Nitrogen loads alter the N2 production between denitrification and anammox in Min River Estuary, a highly impacted estuary in southeast China

Estuarine sediment denitrification and anammox in response to increased nitrogen (N) loads remain poorly understood. In this study, we used N isotope tracer approach to investigate the spatial distribution of denitrification and anammox and identified the crucial controls on the partitioning of dinitrogen gas (N-2) production along the Min River Estuary (MRE), a highly impacted estuary in southeast China. The results indicated that denitrification and anammox rates ranged from 10.5 to 70.7 nmol g(-1) h(-1) and from 0.44 to 4.31 nmol g(-1) h(-1), respectively. Relative contribution of anammox to N-2 production (R-a) was in a range of 1.04-15.1%, tending to increase toward estuary mouth. Denitrification rates were significantly higher in upper (high N loads) than in lower estuary (low N loads), while anammox rates and R-a showed inverse distributions along the MRE. Wastewater discharge caused the N point pollution triggering denitrification but inhibiting anammox. The best predictor of the variations in denitrification rates was total nitrogen, whereas pH and NH4+ could explained the variations in anammox rates across the estuary.

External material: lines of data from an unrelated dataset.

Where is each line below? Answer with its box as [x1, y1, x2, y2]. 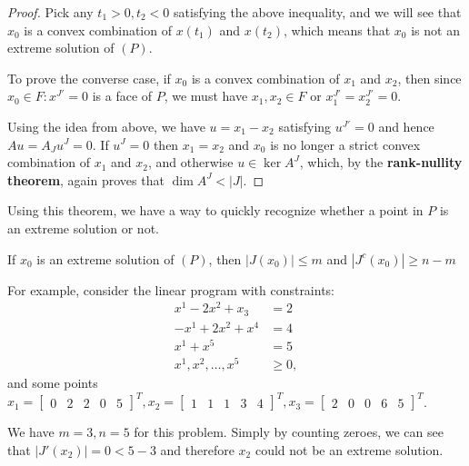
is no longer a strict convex [270, 134, 421, 154]
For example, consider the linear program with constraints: [7, 280, 335, 299]
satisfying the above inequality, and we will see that [174, 3, 462, 21]
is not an [411, 20, 460, 39]
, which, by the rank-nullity [299, 153, 463, 172]
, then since [397, 68, 462, 87]
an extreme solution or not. [7, 218, 159, 237]
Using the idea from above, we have [7, 116, 205, 135]
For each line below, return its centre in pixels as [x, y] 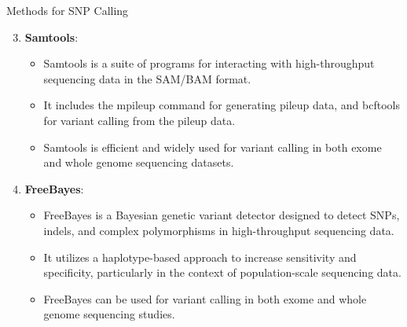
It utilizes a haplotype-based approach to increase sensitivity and [200, 257]
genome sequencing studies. [109, 314]
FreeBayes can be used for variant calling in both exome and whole [205, 298]
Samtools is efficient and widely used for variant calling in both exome [213, 147]
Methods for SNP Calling [68, 10]
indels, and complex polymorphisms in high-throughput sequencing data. [219, 230]
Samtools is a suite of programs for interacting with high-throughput [209, 63]
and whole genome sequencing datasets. [139, 162]
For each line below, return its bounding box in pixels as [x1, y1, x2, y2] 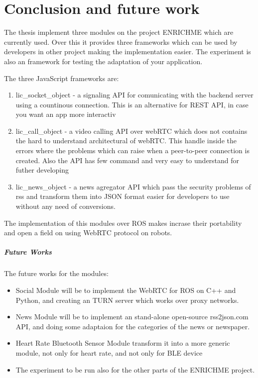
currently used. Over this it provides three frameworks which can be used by [4, 36, 238, 47]
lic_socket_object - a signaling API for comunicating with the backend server [15, 90, 254, 100]
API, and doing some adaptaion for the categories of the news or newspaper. [15, 321, 250, 331]
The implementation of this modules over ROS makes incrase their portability [4, 217, 242, 228]
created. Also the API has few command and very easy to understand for [15, 155, 240, 165]
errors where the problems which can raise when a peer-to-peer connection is [15, 145, 250, 156]
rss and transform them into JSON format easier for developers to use [15, 191, 230, 201]
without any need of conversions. [15, 201, 116, 211]
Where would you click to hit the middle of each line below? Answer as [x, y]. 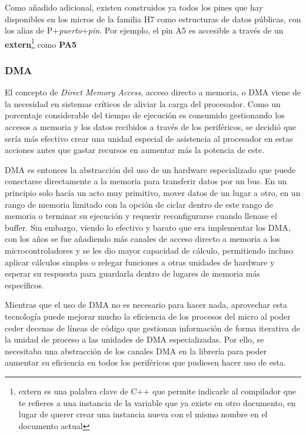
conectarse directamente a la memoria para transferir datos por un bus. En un [146, 181]
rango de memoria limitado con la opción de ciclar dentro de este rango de [139, 204]
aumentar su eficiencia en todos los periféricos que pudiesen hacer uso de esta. [145, 362]
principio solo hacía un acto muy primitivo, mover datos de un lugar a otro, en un [153, 192]
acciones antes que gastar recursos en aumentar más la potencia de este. [134, 150]
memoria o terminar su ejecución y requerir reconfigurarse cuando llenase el [141, 216]
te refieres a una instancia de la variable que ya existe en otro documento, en [157, 402]
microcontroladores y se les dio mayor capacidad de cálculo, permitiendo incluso [149, 250]
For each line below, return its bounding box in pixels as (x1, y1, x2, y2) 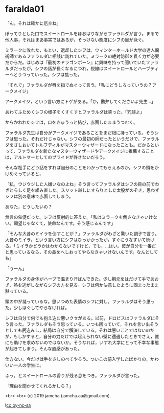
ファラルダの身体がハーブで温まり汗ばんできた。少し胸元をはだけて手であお (5, 275, 159, 282)
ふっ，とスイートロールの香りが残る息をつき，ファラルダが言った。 (5, 372, 142, 378)
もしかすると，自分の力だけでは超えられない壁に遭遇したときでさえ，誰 (13, 333, 159, 339)
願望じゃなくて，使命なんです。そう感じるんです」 (13, 220, 116, 226)
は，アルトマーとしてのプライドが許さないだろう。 (5, 154, 108, 160)
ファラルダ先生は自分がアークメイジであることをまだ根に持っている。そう (5, 130, 155, 136)
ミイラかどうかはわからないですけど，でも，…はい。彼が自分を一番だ (15, 243, 156, 249)
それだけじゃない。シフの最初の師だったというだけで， (30, 136, 142, 141)
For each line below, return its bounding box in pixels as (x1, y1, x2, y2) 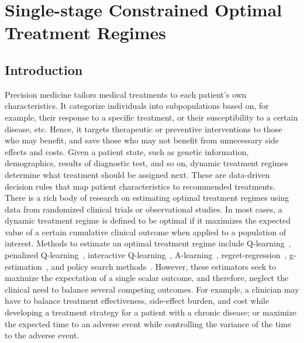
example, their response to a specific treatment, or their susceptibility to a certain (5, 111, 298, 123)
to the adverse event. (5, 329, 80, 341)
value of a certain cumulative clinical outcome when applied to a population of (5, 225, 286, 238)
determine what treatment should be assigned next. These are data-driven (5, 168, 270, 180)
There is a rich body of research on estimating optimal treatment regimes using (5, 191, 289, 204)
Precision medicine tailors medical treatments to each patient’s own (5, 88, 247, 100)
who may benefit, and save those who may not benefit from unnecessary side (5, 134, 279, 146)
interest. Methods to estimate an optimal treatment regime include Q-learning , (5, 237, 291, 249)
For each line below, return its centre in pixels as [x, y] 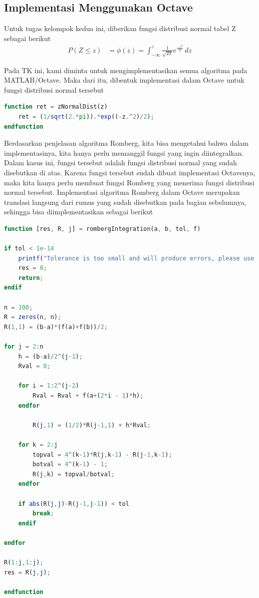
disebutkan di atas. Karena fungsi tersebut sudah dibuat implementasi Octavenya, [130, 172]
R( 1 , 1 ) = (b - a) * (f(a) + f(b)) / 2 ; [56, 327]
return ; [31, 278]
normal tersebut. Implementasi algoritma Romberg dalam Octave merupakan [122, 192]
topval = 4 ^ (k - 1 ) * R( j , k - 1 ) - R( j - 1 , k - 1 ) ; [102, 455]
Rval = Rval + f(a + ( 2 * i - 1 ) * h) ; [88, 396]
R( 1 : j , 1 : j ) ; [24, 563]
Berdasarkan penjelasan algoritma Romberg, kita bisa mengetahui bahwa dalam [127, 143]
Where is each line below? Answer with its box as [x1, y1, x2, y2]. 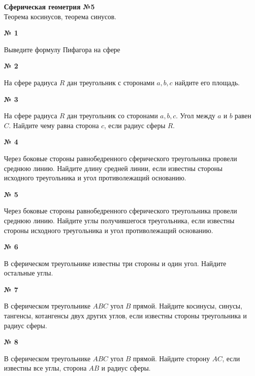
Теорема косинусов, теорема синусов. [4, 11, 117, 21]
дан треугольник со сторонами [66, 110, 158, 121]
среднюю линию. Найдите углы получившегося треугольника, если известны [4, 215, 235, 225]
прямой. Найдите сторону [133, 353, 210, 363]
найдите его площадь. [174, 77, 240, 87]
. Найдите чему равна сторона [9, 120, 99, 130]
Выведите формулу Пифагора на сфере [4, 44, 121, 54]
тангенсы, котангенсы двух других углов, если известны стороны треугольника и [4, 310, 247, 321]
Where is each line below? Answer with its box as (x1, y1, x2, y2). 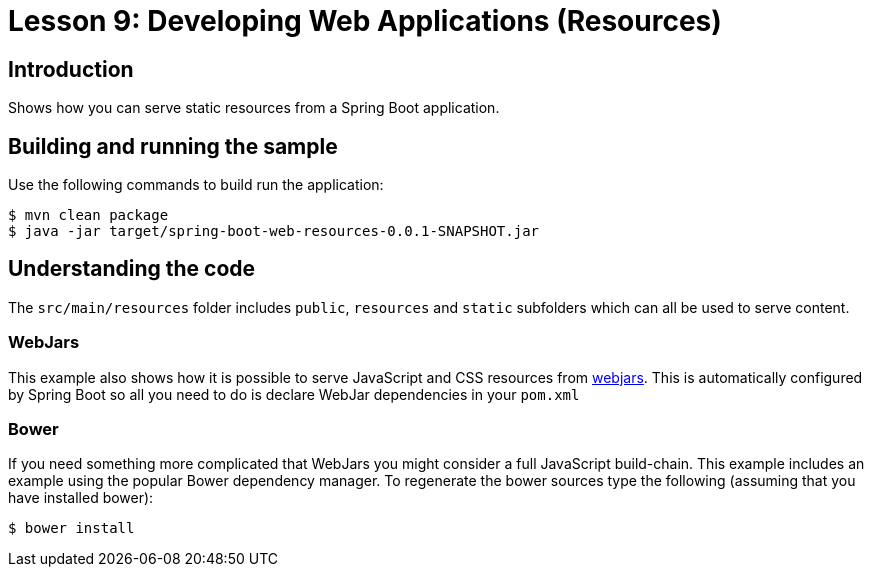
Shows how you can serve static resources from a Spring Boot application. (8, 99, 500, 117)
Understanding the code (8, 256, 256, 282)
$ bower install (8, 520, 135, 537)
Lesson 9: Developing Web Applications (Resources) (8, 4, 722, 38)
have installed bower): (8, 489, 154, 507)
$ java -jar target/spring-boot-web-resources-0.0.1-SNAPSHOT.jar (8, 223, 540, 240)
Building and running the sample (8, 133, 338, 159)
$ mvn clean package (8, 207, 169, 224)
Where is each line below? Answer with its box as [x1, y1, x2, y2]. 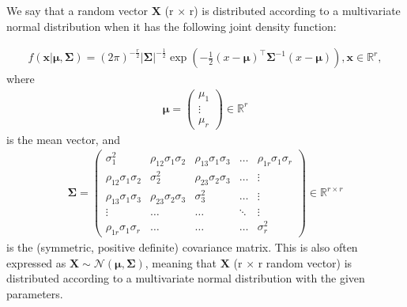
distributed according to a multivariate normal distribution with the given [6, 270, 365, 286]
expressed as [6, 254, 66, 271]
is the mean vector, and [6, 131, 120, 147]
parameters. [6, 285, 63, 301]
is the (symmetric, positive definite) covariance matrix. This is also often [6, 238, 358, 255]
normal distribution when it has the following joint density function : [6, 17, 337, 34]
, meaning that [145, 254, 217, 271]
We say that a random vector [6, 2, 149, 18]
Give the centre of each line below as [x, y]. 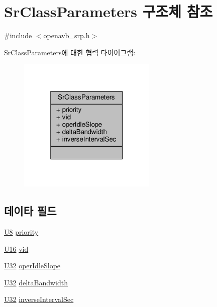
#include [18, 35]
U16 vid [16, 248]
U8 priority [21, 232]
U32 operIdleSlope [32, 266]
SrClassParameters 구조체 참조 [108, 11]
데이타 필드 [30, 211]
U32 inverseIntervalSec [39, 299]
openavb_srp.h [67, 35]
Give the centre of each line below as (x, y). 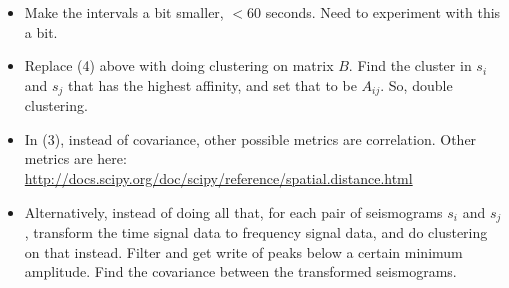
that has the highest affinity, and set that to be (212, 84)
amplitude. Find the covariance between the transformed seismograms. (240, 271)
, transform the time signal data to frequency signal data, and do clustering (256, 232)
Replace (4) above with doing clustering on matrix (179, 65)
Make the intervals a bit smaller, (124, 12)
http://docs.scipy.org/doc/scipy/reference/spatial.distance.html (218, 178)
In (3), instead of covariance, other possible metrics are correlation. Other (250, 138)
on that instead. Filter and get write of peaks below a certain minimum (243, 251)
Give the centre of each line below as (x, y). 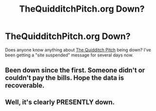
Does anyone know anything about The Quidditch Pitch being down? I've (78, 50)
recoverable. (25, 85)
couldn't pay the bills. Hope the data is (65, 78)
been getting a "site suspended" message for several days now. (69, 55)
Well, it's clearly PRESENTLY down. (60, 102)
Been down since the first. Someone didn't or (75, 70)
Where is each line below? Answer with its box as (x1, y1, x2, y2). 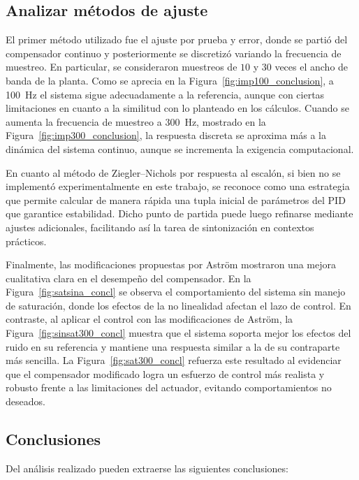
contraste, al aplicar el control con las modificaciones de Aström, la (6, 312, 293, 326)
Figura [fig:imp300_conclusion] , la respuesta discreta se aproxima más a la (6, 128, 326, 143)
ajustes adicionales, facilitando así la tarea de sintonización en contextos (6, 219, 314, 234)
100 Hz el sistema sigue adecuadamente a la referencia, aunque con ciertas (6, 87, 325, 101)
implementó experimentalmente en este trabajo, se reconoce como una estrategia (6, 179, 350, 194)
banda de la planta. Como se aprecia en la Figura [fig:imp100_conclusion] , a (6, 73, 334, 87)
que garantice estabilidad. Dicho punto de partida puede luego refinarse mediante (6, 206, 353, 221)
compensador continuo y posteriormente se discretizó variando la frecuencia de (6, 45, 342, 60)
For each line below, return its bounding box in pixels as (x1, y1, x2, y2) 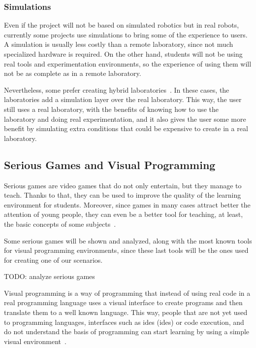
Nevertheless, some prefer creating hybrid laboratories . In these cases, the (4, 84, 229, 95)
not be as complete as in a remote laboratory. (4, 68, 141, 78)
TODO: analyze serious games (4, 271, 95, 281)
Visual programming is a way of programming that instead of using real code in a (4, 287, 251, 298)
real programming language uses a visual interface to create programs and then (4, 297, 243, 308)
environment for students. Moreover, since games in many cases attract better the (4, 199, 251, 209)
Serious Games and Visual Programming (4, 157, 216, 172)
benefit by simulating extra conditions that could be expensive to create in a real (4, 123, 248, 134)
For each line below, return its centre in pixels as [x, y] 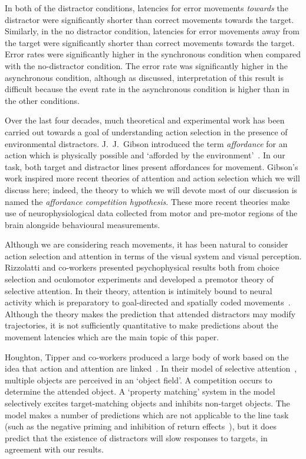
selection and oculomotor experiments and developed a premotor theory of [139, 279]
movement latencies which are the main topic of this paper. [112, 337]
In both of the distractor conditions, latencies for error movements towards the [147, 8]
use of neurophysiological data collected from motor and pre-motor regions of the [151, 213]
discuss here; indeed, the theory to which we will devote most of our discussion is [151, 189]
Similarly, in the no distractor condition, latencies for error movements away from [152, 31]
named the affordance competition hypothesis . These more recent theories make [147, 201]
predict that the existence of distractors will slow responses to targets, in [136, 437]
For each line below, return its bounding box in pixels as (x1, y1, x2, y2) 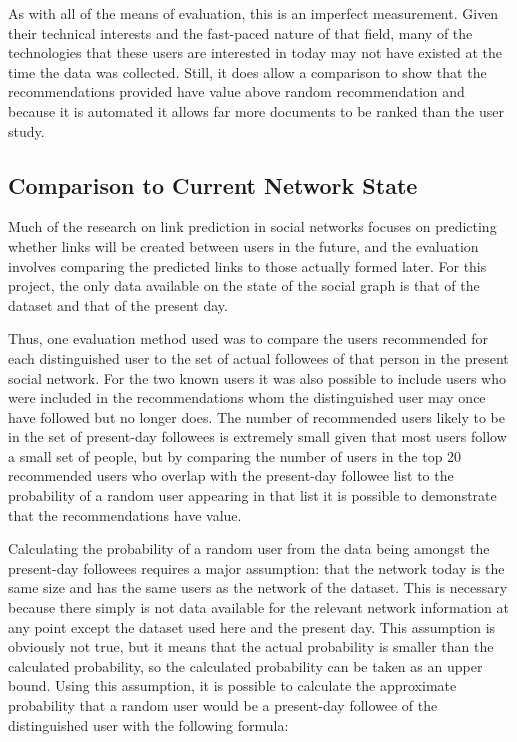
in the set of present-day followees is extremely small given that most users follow (8, 426, 507, 447)
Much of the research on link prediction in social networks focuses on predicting (8, 216, 497, 237)
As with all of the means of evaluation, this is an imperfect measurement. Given (8, 3, 499, 23)
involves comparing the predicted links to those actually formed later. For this (8, 255, 487, 276)
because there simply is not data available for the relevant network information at (8, 597, 509, 618)
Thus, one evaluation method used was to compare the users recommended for (8, 328, 488, 349)
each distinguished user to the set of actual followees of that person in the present (8, 347, 509, 368)
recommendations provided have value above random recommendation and (8, 81, 465, 102)
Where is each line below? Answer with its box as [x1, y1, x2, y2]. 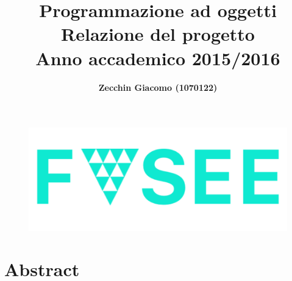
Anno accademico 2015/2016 [35, 45, 280, 70]
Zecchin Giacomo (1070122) [98, 80, 218, 93]
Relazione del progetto [61, 21, 255, 46]
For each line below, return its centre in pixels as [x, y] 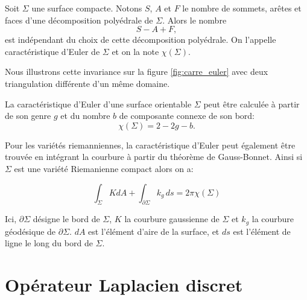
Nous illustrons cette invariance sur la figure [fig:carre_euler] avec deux [137, 72]
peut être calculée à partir [252, 104]
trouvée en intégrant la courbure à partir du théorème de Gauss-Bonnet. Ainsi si [154, 157]
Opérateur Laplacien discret [124, 285]
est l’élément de [262, 231]
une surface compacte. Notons [87, 8]
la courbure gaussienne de [172, 219]
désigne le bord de [66, 219]
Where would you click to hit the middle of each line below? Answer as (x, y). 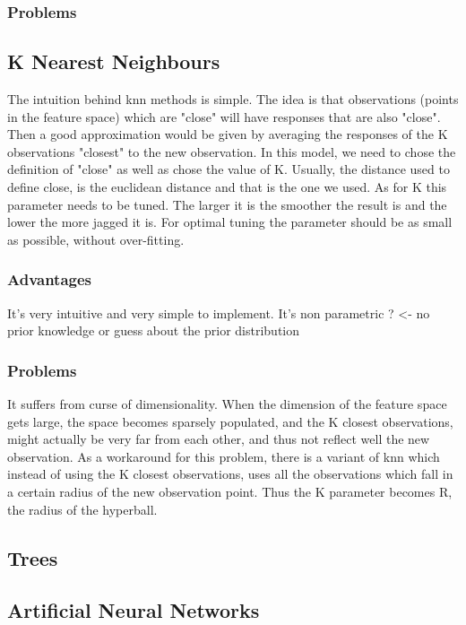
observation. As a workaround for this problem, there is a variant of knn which (224, 456)
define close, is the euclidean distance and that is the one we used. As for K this (227, 187)
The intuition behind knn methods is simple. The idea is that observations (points (233, 99)
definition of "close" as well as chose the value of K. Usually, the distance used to (229, 169)
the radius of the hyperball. (82, 509)
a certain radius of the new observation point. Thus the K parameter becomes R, (230, 491)
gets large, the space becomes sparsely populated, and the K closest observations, (230, 421)
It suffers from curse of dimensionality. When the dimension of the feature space (227, 404)
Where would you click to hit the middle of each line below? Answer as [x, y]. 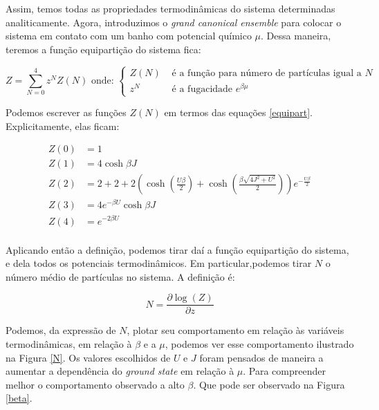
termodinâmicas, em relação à [69, 344]
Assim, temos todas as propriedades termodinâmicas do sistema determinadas [170, 8]
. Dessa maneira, [296, 36]
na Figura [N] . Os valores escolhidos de [88, 357]
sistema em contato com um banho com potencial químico [129, 36]
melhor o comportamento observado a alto [95, 384]
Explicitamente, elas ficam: [63, 125]
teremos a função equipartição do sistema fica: [103, 49]
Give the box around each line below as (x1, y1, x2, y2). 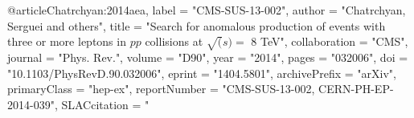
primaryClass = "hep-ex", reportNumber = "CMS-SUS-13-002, (7, 80, 315, 97)
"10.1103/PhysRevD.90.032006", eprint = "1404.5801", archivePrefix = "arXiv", (7, 64, 396, 81)
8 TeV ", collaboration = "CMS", (251, 33, 408, 50)
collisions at (145, 33, 203, 50)
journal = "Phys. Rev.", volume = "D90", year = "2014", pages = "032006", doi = (7, 48, 408, 65)
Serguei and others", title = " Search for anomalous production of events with (7, 17, 386, 34)
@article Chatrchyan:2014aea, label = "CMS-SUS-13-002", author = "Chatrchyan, (7, 2, 406, 18)
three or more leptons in (7, 33, 126, 50)
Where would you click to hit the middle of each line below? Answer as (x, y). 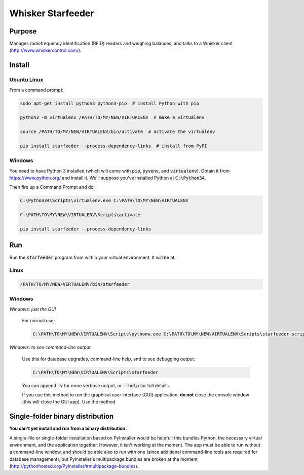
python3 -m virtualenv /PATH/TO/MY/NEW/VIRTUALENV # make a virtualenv (112, 117)
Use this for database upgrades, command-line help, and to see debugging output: (108, 359)
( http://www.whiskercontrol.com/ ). (45, 50)
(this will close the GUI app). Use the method (69, 402)
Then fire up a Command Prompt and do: (52, 187)
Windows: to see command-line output (50, 347)
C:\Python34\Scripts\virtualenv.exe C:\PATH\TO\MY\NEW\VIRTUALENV (104, 201)
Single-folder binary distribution (62, 416)
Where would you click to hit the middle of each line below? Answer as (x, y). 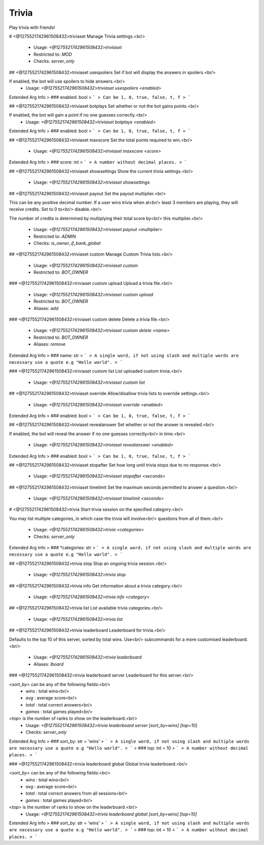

The crucial predictors for the partitioning of N-2 production between denitrification and anammox were NH4+ and NOx. These results suggest that the increase in human activities intensity can alter the partitioning of N-2 production between denitrification and anammox, and the magnitude of this switch can be predicted by N loads in MRE and other highly impacted estuaries. (c) 2021 Elsevier Ltd. All rights reserved.

Automated summary

Estuarine sediment denitrification and anammox in response to increased nitrogen loads were investigated using a N isotope tracer approach. The study found that denitrification and anammox rates varied along the estuary, with different controls on the partitioning of N2 production. NH4+ and NOx were identified as crucial predictors for the partitioning between denitrification and anammox.